According to Kamalski, expansion will be funded through a combination of strategic capital partners such as Mitsubishi Estate, structured asset-level financing and reinvestment of internal cash flows “as operations mature”.
A public listing is “not the current priority” as Hmlet is fully owned by Mitsubishi Estate, adds Kamalski.
Punggol hotel
Hmlet is set to take over Habyt’s 224-key hotel in Punggol Digital District, scheduled to launch in 2027.
JTC Corporation awarded in March the tender for a hotel and serviced residence development to Verdant View, a joint venture between JMD Holdings and TCRE Partners co-founder Nicholas Yeo, on a direct 60-year lease.

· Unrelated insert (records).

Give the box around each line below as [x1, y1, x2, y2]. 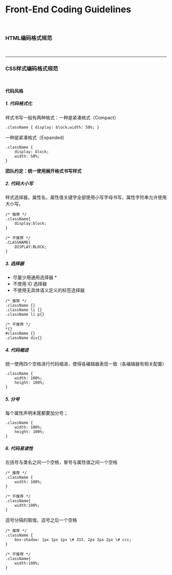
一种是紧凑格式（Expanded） [5, 134, 68, 140]
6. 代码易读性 [5, 445, 33, 451]
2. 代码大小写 [5, 181, 33, 187]
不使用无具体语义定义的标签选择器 [12, 287, 85, 294]
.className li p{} [5, 312, 45, 317]
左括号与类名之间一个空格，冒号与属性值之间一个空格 [5, 459, 118, 465]
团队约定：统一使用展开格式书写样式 [5, 168, 82, 174]
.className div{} [5, 335, 42, 340]
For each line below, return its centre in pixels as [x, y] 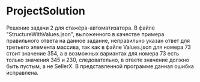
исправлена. [23, 72]
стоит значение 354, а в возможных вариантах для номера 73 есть [93, 53]
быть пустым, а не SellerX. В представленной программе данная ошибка [100, 66]
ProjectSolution [46, 11]
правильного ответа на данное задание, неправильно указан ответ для [98, 40]
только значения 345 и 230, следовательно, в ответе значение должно [98, 60]
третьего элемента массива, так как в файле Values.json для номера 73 [98, 47]
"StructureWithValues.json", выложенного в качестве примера [85, 34]
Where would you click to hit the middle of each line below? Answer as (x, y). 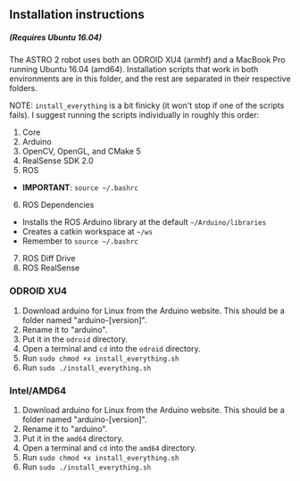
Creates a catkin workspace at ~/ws (87, 232)
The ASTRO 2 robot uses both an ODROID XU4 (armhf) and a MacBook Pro (147, 60)
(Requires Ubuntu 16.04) (56, 37)
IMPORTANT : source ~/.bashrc (80, 187)
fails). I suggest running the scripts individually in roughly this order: (134, 115)
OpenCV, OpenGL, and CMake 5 (81, 152)
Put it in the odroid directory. (75, 339)
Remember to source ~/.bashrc (80, 241)
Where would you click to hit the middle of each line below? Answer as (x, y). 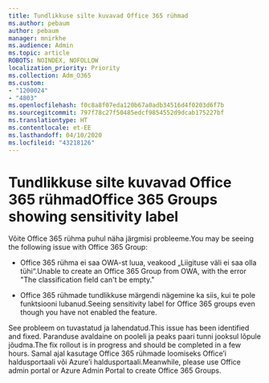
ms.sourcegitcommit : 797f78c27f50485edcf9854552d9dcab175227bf (116, 113)
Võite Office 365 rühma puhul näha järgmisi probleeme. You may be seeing (131, 238)
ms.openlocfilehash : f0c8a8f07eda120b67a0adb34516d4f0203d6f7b (116, 105)
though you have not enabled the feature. (89, 312)
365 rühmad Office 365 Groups (113, 200)
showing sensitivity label (94, 216)
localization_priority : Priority (64, 68)
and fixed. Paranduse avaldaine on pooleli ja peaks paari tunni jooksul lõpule (134, 336)
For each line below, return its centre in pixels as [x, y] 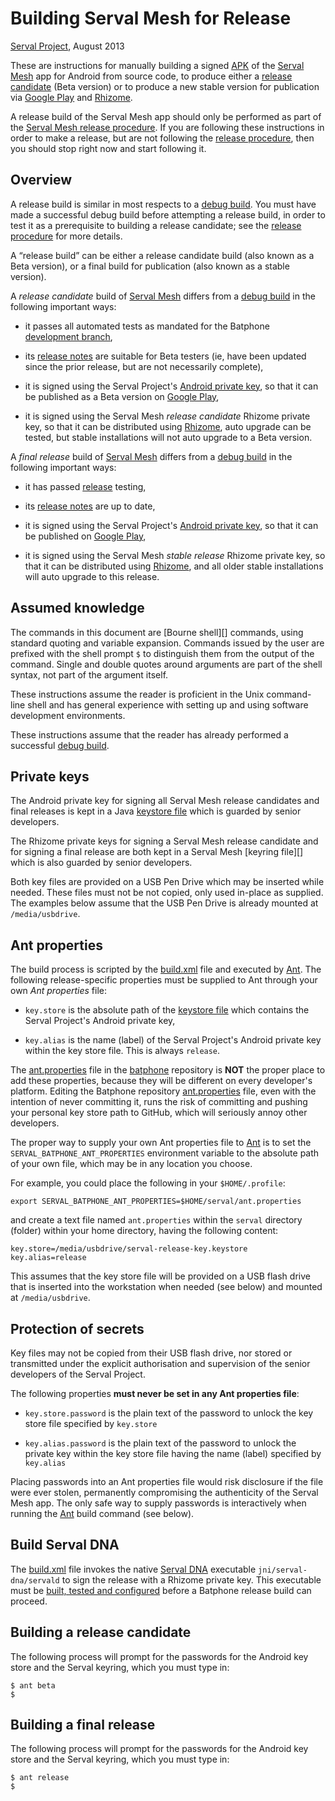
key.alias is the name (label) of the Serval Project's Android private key [173, 1040]
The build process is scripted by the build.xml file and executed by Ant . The [166, 969]
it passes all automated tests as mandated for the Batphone [147, 326]
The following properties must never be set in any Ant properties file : [155, 1393]
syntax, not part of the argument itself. [89, 674]
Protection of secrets [77, 1328]
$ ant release [40, 1778]
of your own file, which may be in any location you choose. [131, 1164]
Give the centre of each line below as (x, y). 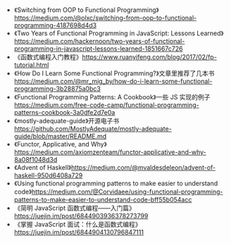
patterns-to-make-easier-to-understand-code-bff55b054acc (103, 200)
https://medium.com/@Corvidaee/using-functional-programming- (127, 192)
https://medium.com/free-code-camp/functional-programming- (106, 105)
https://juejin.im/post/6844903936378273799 (81, 216)
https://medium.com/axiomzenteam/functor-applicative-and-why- (110, 152)
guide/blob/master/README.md (60, 136)
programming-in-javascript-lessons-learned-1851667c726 (98, 49)
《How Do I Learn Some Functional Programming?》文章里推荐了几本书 (114, 73)
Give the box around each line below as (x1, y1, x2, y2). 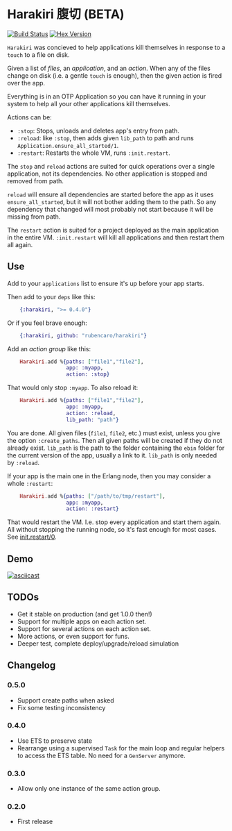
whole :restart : (7, 479, 53, 487)
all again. (7, 240, 33, 249)
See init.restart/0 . (7, 532, 57, 542)
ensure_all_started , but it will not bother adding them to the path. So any (7, 197, 217, 205)
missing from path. (7, 212, 61, 221)
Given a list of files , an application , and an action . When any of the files (7, 64, 211, 72)
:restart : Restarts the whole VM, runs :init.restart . (17, 149, 171, 157)
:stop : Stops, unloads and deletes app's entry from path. (17, 126, 180, 135)
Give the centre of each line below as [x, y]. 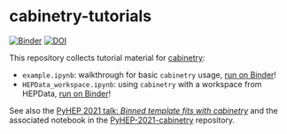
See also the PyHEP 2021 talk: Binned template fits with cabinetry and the [143, 110]
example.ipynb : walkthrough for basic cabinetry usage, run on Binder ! [149, 74]
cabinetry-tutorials [81, 16]
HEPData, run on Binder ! [66, 93]
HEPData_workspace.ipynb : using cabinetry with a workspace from [142, 84]
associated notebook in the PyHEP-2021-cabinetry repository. [122, 120]
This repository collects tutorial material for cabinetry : [107, 57]
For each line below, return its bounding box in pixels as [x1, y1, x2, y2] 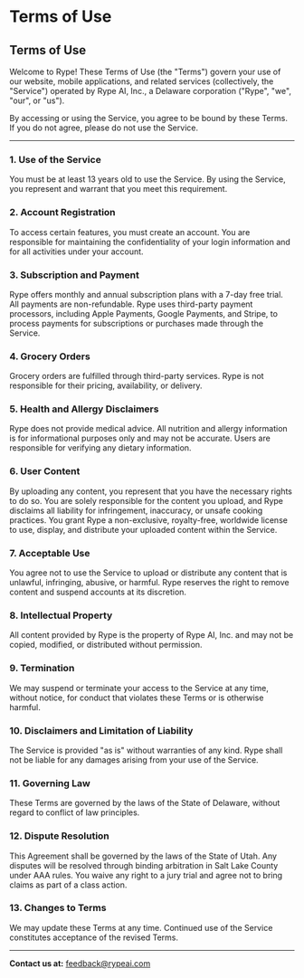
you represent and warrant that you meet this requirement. [9, 184, 228, 195]
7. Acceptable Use [9, 546, 90, 559]
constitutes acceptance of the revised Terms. [9, 932, 179, 943]
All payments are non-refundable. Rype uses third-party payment [9, 299, 253, 309]
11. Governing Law [9, 776, 90, 789]
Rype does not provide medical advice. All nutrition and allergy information [9, 423, 288, 434]
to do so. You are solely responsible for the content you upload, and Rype [9, 495, 283, 506]
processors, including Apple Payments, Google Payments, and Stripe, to [9, 308, 279, 318]
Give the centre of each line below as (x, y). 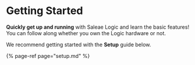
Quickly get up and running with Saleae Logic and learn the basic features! (98, 27)
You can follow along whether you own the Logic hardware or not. (86, 33)
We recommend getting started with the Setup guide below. (79, 45)
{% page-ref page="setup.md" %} (48, 56)
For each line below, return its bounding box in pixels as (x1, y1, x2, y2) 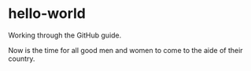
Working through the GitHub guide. (8, 30, 122, 40)
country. (8, 54, 35, 63)
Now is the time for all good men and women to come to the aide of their (8, 45, 243, 55)
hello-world (8, 5, 87, 23)
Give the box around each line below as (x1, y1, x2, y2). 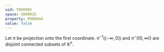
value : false (5, 21, 32, 26)
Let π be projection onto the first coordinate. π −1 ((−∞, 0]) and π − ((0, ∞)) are (5, 34, 160, 41)
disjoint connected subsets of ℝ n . (5, 40, 74, 47)
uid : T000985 (5, 7, 32, 12)
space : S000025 (5, 12, 37, 17)
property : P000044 (5, 16, 43, 21)
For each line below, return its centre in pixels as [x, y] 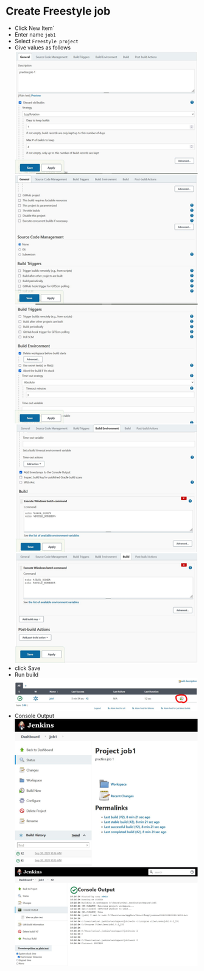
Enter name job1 [35, 34]
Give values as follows [43, 48]
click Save [27, 668]
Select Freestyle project [46, 41]
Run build [26, 675]
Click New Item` [34, 28]
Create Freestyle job [58, 11]
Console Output [34, 716]

Yeo is the great-grandson of Yeo Keng Lian, who founded the Mainboard-listed food and beverage manufacturer Yeo Hiap Seng. According to JTC, the tendered bid price was just over $43.5 million.
Hmlet will operate the hotel in Tower 98 of Punggol Digital District, which overlooks the waterfront and Coney Island. Hmlet will also work with the Singapore Institute of Technology to provide structured hospitality internships and attachments.
Tower 98 is the 12-storey mixed-use tower that will house the 430,000 sq ft OCBC Punggol, which will occupy the fourth to 11th levels when fit-out works are completed in early 2027.
The hospitality development was first put up for tender in April 2024, with a requirement that the successful bidder hold the site for at least five years and retain the same operator for 10 years. That expression of interest exercise closed with no award.
JTC reopened the tender in August 2025, changing the requirement such that the operator must remain unchanged for 10 years from the start of the lease. The tender closed on Oct 30, 2025.
In April 2022, JMD Group and TCRE Partners purchased the former Fortuna Hotel at 2 Owen Road for $85.8 million. That November, the firms announced a partnership with Hmlet, unveiling in 2023 the operator’s maiden hotel property — the 106-room Owen House by Hmlet. That property is now called Owen House by Habyt.
Hmlet is keen on “building a blended model” between long-stay and short-stay properties, says Kamalski. “Long-stay provides stable and predictable cash flow, while short-stay and hospitality allow for yield optimisation. These require different operating playbooks, but they can run on the same underlying platform.”
Combining both creates “a more resilient and higher-performing portfolio”, he adds. “It becomes one demand engine with multiple monetisation layers, which — if executed correctly — can outperform traditional single-focus models.”